Мать ребенка в панике глядела на Тахиона.
Внешне девочка была натуралкой. Что там с ее генетическим кодом – вопрос другой. Проявление симптомов или только что заразилась? На этот вопрос ответят только анализы.
– Первичный осмотр показал отсутствие трансформаций. Мы сумели стабилизировать пульс и давление, я послал за «козырем», но…
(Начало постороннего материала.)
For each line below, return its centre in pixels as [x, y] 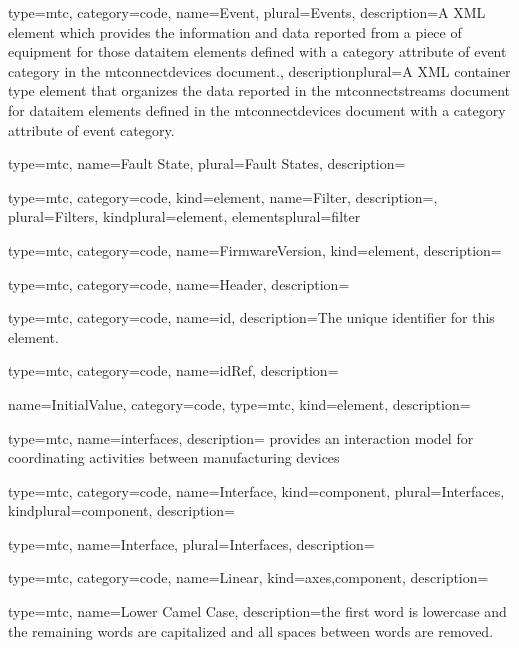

– Благодарю, доктор. Миссис…?
– Уилсон, – подсказала медсестра.
– Уилсон.
Тахион взял женщину под руку и повел прочь от корчащегося ребенка.
– У вашей дочери заражение Дикой Картой, и практически очевидно, что она вытянула Даму Пик.
Женщина ахнула и тихо заплакала, закрыв рот рукой.
– Мы должны принять решение очень быстро. Мы можем ввести ей противодействующий вирус, который я создал…
– Так вводите!
– Но я должен предупредить вас о том, что лечение проходит успешно лишь в двадцати процентах случаев. Чаще улучшения не наступает. Вирус продолжает действовать по-прежнему. И есть вероятность смертельного исхода, в результате реакции на «козырь», но очень небольшая.